Best practices

There are several recommended best practices when using the 1010data Python SDK.

Clean up your sessions upon query completion
Use the with keyword to clean up sessions. For more information, see Cleaning up a session.
Scroll through data sequentially
When accessing data, scrolling sequentially produces better performance results.
Use XML queries for random access or set window size to 1

As a best practice, users should access random data via queries. The example query below requests a random 10% sample:

exampleQuery = testSession.query(path, '<sel value="draw_(33;10)")'

If your users are going to ask for a random set of data intersections that do not progress incrementally without using a query, the best practice is to set your window size to 1. The window is the number of rows of data that buffered when the Python SDK requests results from the 1010data Insights Platform. By setting the window to 1, you retrieve each row individually, which keeps the system from retrieving larger sets of unneeded data at random points in the data set and prevents unnecessary transfer of data. In general, you won't have to worry about the window. It is worth noting that even with a window size of 1, this kind of access will most likely perform poorly.

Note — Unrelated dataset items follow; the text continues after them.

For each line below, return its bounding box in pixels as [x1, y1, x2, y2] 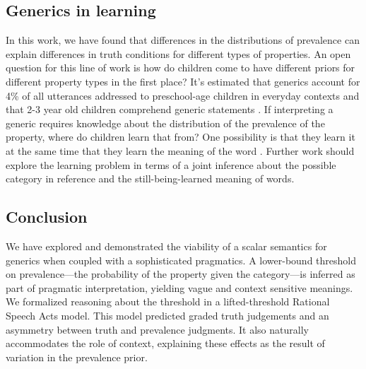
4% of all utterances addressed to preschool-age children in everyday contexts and [6, 88, 360, 102]
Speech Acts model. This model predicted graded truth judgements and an [6, 307, 329, 322]
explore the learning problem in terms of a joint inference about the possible [6, 157, 336, 172]
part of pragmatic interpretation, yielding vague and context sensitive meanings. [6, 280, 353, 295]
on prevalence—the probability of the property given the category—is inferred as [6, 266, 355, 281]
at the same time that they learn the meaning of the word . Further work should [6, 143, 355, 158]
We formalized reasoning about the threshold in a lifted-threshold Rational [6, 294, 330, 309]
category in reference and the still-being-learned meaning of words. [6, 171, 295, 186]
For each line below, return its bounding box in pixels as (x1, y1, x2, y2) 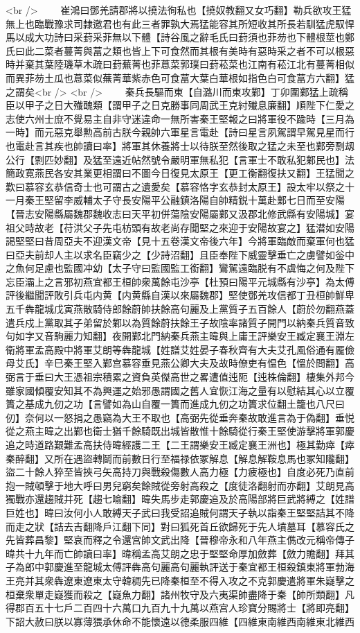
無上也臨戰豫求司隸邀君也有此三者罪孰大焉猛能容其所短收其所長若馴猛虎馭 (6, 16, 345, 31)
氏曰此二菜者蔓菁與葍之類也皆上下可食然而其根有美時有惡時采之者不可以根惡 (6, 43, 354, 58)
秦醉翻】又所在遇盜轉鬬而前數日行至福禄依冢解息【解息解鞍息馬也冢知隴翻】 (6, 451, 354, 465)
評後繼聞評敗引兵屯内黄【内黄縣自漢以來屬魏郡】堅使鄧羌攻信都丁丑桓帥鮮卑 (6, 288, 354, 302)
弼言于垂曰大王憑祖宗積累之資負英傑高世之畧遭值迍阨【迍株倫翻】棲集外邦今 (6, 370, 354, 384)
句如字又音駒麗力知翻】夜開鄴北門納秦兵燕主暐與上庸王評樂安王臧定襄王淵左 (6, 329, 354, 343)
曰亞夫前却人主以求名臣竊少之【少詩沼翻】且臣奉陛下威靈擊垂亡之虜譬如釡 (6, 247, 345, 261)
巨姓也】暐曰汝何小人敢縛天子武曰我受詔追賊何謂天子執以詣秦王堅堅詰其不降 (6, 505, 354, 519)
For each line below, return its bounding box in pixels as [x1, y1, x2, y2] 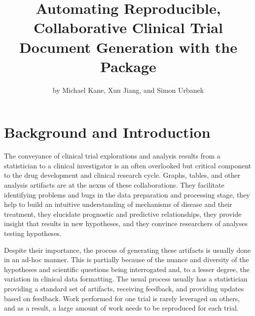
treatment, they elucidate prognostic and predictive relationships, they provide [4, 208, 242, 219]
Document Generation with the [19, 37, 237, 57]
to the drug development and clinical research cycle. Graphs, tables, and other [4, 170, 241, 180]
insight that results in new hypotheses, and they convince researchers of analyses [4, 218, 248, 229]
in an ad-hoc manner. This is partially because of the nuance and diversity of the [4, 254, 249, 265]
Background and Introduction [4, 122, 211, 142]
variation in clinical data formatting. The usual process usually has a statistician [4, 274, 248, 284]
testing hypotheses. [4, 228, 62, 238]
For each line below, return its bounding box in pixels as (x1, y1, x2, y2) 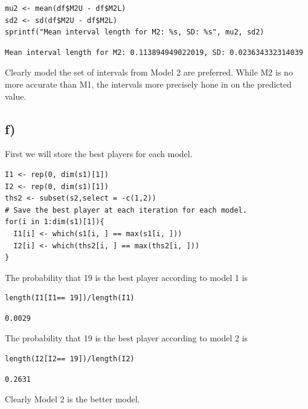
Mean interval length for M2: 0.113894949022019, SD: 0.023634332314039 (5, 48, 303, 57)
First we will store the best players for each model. (5, 147, 193, 160)
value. (5, 89, 27, 102)
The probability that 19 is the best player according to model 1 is (5, 271, 248, 283)
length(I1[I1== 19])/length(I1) (5, 294, 135, 303)
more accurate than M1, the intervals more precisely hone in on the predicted (5, 77, 292, 90)
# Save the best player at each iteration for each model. (5, 205, 247, 214)
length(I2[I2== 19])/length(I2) (5, 355, 135, 364)
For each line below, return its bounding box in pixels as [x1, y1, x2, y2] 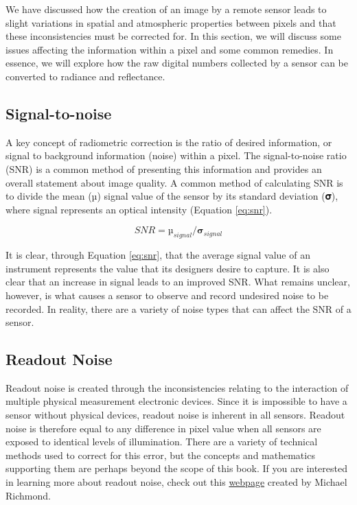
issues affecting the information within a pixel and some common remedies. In [5, 42, 334, 56]
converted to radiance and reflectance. [5, 69, 165, 83]
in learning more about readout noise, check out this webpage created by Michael [5, 475, 347, 489]
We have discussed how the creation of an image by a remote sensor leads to [5, 2, 327, 16]
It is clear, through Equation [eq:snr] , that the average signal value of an [5, 248, 310, 262]
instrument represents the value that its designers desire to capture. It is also [5, 261, 330, 275]
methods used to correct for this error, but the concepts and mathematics [5, 447, 315, 462]
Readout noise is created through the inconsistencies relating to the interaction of [5, 380, 349, 395]
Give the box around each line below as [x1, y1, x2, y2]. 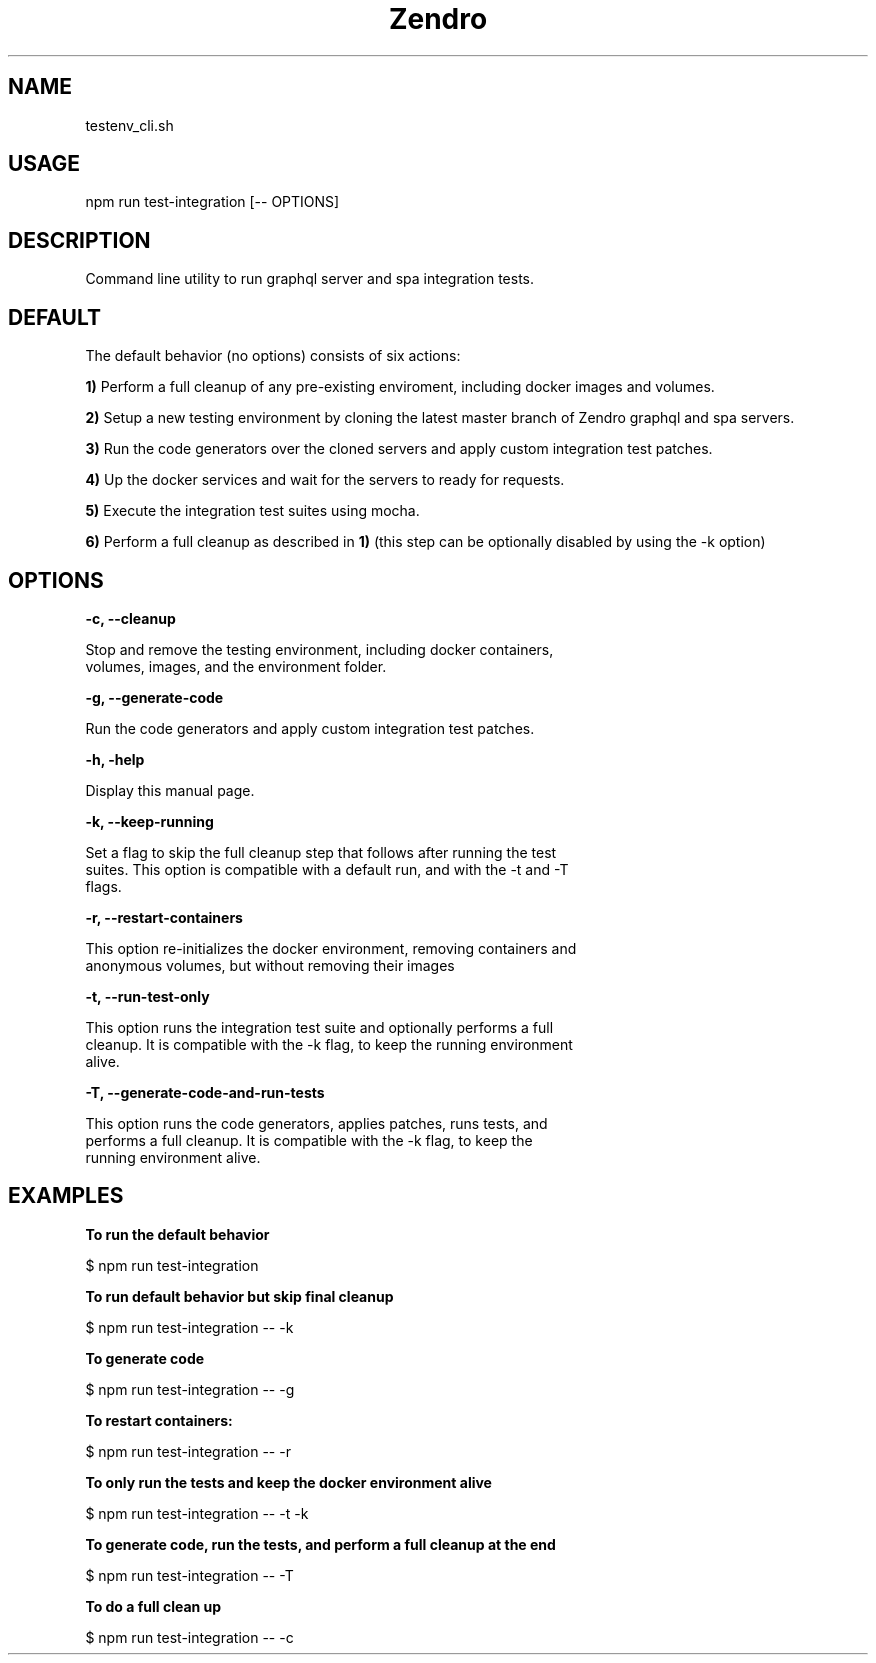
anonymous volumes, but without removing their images [85, 956, 455, 974]
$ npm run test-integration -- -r [85, 1442, 291, 1460]
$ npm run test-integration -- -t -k [85, 1504, 309, 1522]
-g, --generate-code [85, 688, 224, 706]
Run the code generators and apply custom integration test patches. [85, 719, 535, 737]
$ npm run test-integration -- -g [85, 1380, 295, 1398]
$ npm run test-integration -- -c [85, 1628, 294, 1646]
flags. [85, 877, 122, 895]
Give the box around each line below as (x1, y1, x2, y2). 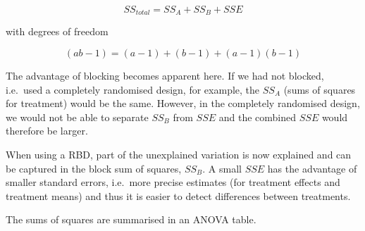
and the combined (218, 109, 297, 124)
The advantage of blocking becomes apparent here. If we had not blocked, (6, 68, 324, 83)
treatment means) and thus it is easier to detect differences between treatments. (6, 188, 351, 203)
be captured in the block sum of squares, (6, 161, 182, 175)
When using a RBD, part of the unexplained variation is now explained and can (6, 147, 352, 162)
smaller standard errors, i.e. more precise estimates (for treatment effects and (6, 175, 340, 189)
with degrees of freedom (6, 24, 109, 39)
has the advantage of (267, 161, 357, 175)
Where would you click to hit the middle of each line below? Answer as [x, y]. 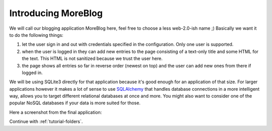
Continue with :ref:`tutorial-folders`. [46, 121]
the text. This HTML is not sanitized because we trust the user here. [92, 58]
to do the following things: [36, 35]
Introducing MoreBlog [56, 13]
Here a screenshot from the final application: [56, 112]
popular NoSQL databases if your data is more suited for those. [75, 103]
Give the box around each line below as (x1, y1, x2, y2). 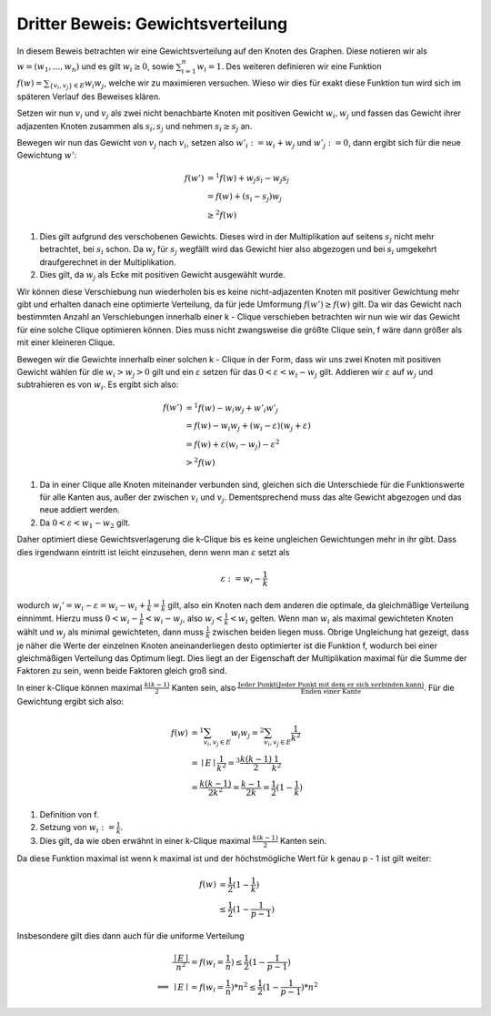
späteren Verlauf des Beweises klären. (16, 91, 161, 102)
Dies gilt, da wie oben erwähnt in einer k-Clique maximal (39, 836, 251, 846)
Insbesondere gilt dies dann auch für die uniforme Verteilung (16, 930, 245, 941)
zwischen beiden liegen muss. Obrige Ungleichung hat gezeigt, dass (212, 626, 470, 637)
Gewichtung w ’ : (16, 150, 77, 161)
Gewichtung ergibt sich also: (16, 696, 125, 706)
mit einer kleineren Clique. (16, 337, 115, 348)
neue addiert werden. (39, 504, 120, 515)
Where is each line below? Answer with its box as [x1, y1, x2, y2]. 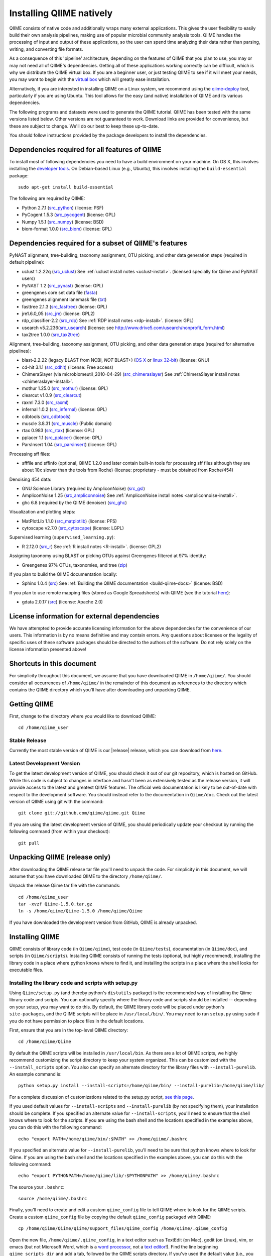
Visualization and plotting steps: [9, 509, 75, 515]
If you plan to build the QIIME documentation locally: [9, 571, 117, 577]
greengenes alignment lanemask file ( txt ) [22, 296, 107, 302]
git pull [18, 840, 40, 846]
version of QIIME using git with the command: [9, 799, 104, 805]
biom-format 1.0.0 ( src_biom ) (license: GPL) [22, 226, 112, 232]
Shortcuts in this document [9, 660, 96, 668]
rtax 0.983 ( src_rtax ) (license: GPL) [22, 428, 95, 434]

If you do want to change the window size, you can use the setWindowSize method. For example:
query.win_size = 100
Have each thread create a Session object

In a multithreaded application, each thread should create its own Session object. If multiple threads that share a single Session object interact with the object in parallel, all but one of the threads will be queued. Users will experience much better performance if each thread has its own Session object. These objects can all be connected to the same Insights Platform session via py1010.POSSESS.